▶ **Exercise goal**
The reply should hold only the lines below beginning at the one with "Project Structure [51, 135]" and ending at the one with "from an initial condition [5, 258, 108, 273]", copied exactly, with every picture left out.

▶ **Extracted material**
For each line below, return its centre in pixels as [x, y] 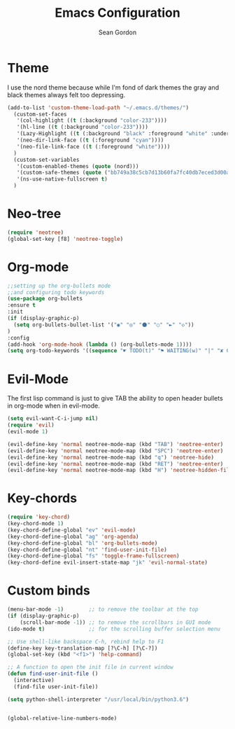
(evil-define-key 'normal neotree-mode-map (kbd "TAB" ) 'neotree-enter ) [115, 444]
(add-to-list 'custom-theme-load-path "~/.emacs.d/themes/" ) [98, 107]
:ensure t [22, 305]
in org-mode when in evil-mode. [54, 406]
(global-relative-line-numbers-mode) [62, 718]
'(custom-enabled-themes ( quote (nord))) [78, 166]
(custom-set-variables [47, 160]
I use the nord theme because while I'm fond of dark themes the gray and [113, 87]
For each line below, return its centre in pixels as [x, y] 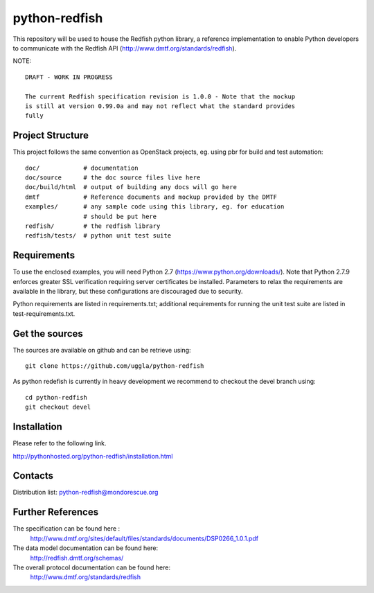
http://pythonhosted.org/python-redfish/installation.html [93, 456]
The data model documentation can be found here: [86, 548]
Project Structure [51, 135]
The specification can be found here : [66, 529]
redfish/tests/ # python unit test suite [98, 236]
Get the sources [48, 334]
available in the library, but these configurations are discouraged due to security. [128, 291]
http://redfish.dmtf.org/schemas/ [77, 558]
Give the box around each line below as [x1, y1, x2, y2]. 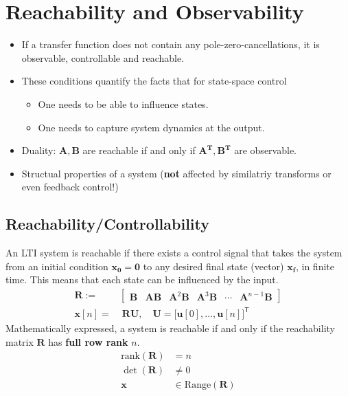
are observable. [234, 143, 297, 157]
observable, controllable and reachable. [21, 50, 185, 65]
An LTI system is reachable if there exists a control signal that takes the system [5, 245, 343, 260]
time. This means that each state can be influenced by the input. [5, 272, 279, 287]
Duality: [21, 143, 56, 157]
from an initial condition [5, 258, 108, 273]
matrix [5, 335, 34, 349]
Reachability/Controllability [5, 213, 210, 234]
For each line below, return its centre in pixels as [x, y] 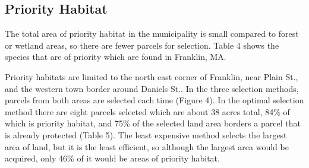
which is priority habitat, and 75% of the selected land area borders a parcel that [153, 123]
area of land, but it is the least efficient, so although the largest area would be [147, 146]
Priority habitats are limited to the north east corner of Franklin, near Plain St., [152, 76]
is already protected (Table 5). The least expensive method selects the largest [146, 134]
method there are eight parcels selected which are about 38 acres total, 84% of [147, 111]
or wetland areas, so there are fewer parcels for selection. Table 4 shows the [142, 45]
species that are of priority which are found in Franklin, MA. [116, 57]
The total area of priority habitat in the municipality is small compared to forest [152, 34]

▶ **Finished exercise**
Project Structure [51, 135]
The specification can be found here : [66, 529]
redfish/tests/ # python unit test suite [98, 236]
Get the sources [48, 334]
available in the library, but these configurations are discouraged due to security. [128, 291]
http://redfish.dmtf.org/schemas/ [77, 558]
Give the box around each line below as [x1, y1, x2, y2]. 
are observable. [234, 143, 297, 157]
observable, controllable and reachable. [21, 50, 185, 65]
An LTI system is reachable if there exists a control signal that takes the system [5, 245, 343, 260]
time. This means that each state can be influenced by the input. [5, 272, 279, 287]
Duality: [21, 143, 56, 157]
from an initial condition [5, 258, 108, 273]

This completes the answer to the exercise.